# TASK DESCRIPTION
Please set down each record exactly as it appears, but leave out any pictures.

# RECORDS TO PROCESS
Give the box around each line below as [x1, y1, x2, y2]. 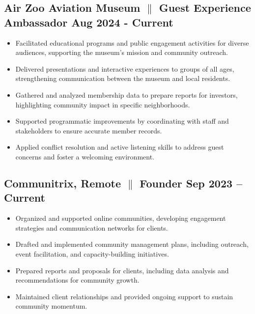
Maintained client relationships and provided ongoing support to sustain [15, 291, 233, 301]
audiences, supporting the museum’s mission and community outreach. [15, 47, 228, 57]
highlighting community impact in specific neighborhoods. [15, 99, 190, 109]
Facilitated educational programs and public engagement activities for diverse [15, 37, 249, 48]
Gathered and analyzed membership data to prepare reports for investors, [15, 89, 238, 100]
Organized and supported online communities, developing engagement [15, 213, 226, 223]
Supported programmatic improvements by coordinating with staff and [15, 116, 229, 126]
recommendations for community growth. [15, 275, 140, 285]
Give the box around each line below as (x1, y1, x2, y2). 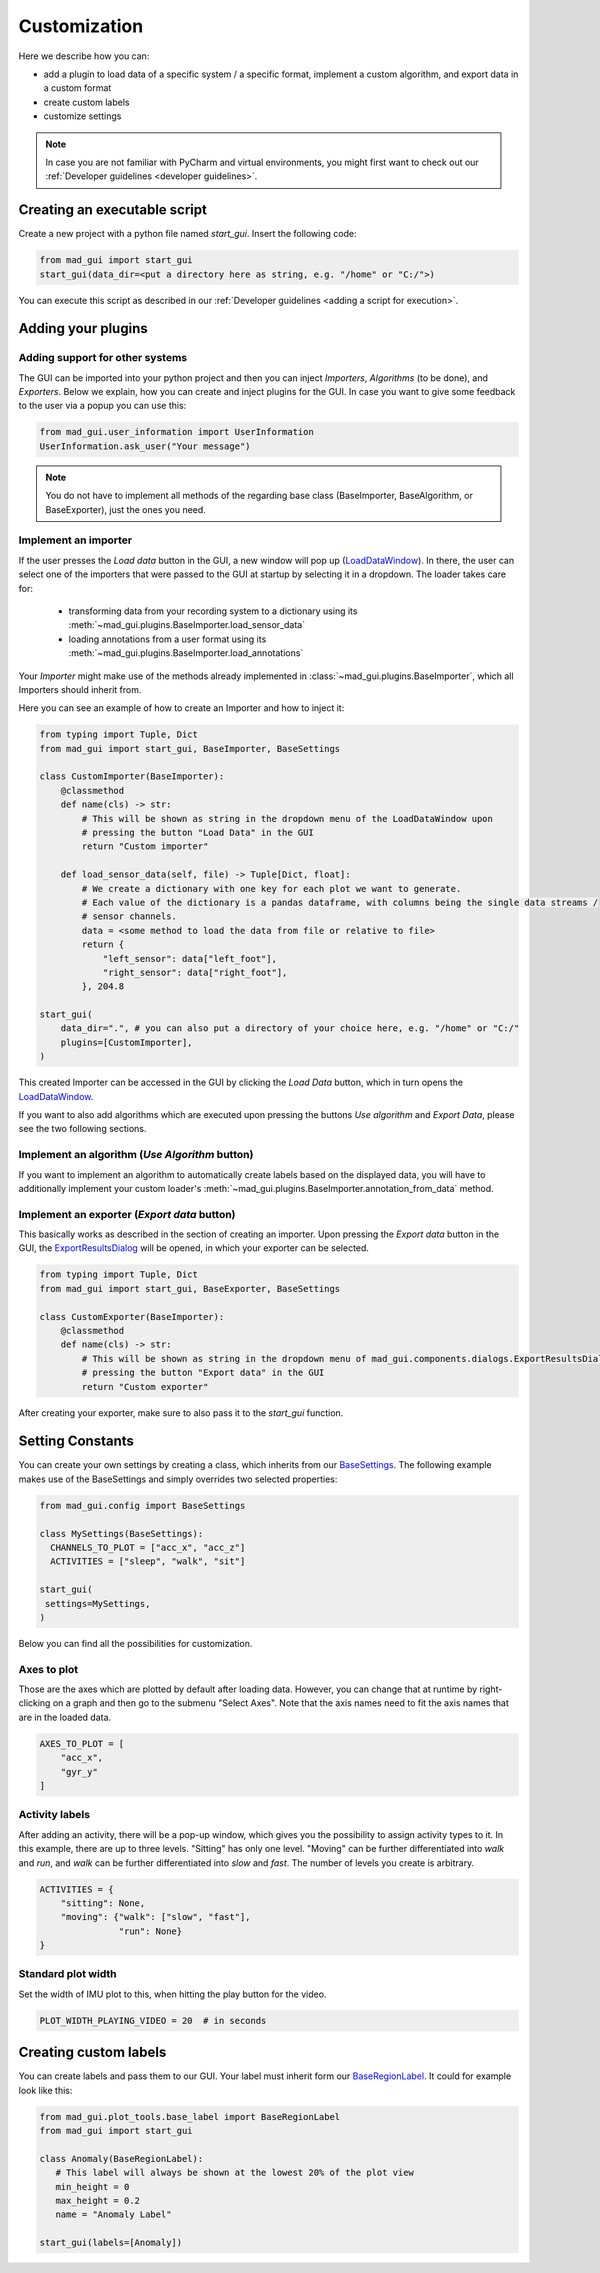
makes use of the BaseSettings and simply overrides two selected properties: (18, 1473, 338, 1485)
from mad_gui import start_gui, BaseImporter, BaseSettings (39, 743, 341, 754)
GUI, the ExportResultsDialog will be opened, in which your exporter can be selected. (18, 1242, 370, 1254)
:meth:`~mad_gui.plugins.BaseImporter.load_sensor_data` (68, 619, 305, 631)
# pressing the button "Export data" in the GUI (81, 1367, 325, 1379)
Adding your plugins (18, 320, 149, 337)
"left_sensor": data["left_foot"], (102, 953, 277, 964)
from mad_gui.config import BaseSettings (39, 1500, 246, 1511)
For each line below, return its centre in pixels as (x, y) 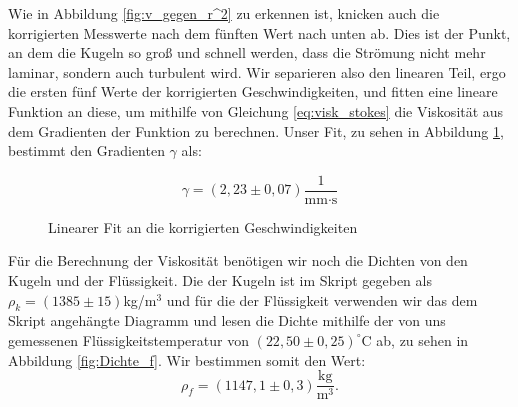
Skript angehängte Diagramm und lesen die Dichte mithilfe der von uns (227, 320)
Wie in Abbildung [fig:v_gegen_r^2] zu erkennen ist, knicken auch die (224, 13)
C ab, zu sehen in (415, 339)
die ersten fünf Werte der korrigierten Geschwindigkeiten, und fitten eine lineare (253, 91)
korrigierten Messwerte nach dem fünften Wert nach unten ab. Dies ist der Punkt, (259, 32)
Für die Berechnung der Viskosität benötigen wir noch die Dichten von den (238, 260)
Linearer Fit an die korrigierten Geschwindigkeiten (203, 226)
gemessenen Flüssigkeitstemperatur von (128, 339)

# ANSWER TO THIS TASK
Give the box around each line below as [x1, y1, x2, y2]. 
Maintained client relationships and provided ongoing support to sustain [15, 291, 233, 301]
audiences, supporting the museum’s mission and community outreach. [15, 47, 228, 57]
highlighting community impact in specific neighborhoods. [15, 99, 190, 109]
Facilitated educational programs and public engagement activities for diverse [15, 37, 249, 48]
Gathered and analyzed membership data to prepare reports for investors, [15, 89, 238, 100]
Organized and supported online communities, developing engagement [15, 213, 226, 223]
Supported programmatic improvements by coordinating with staff and [15, 116, 229, 126]
recommendations for community growth. [15, 275, 140, 285]
Give the box around each line below as (x1, y1, x2, y2). 
makes use of the BaseSettings and simply overrides two selected properties: (18, 1473, 338, 1485)
from mad_gui import start_gui, BaseImporter, BaseSettings (39, 743, 341, 754)
GUI, the ExportResultsDialog will be opened, in which your exporter can be selected. (18, 1242, 370, 1254)
:meth:`~mad_gui.plugins.BaseImporter.load_sensor_data` (68, 619, 305, 631)
# pressing the button "Export data" in the GUI (81, 1367, 325, 1379)
Adding your plugins (18, 320, 149, 337)
"left_sensor": data["left_foot"], (102, 953, 277, 964)
from mad_gui.config import BaseSettings (39, 1500, 246, 1511)
For each line below, return its centre in pixels as (x, y) 
Skript angehängte Diagramm und lesen die Dichte mithilfe der von uns (227, 320)
Wie in Abbildung [fig:v_gegen_r^2] zu erkennen ist, knicken auch die (224, 13)
C ab, zu sehen in (415, 339)
die ersten fünf Werte der korrigierten Geschwindigkeiten, und fitten eine lineare (253, 91)
korrigierten Messwerte nach dem fünften Wert nach unten ab. Dies ist der Punkt, (259, 32)
Für die Berechnung der Viskosität benötigen wir noch die Dichten von den (238, 260)
Linearer Fit an die korrigierten Geschwindigkeiten (203, 226)
gemessenen Flüssigkeitstemperatur von (128, 339)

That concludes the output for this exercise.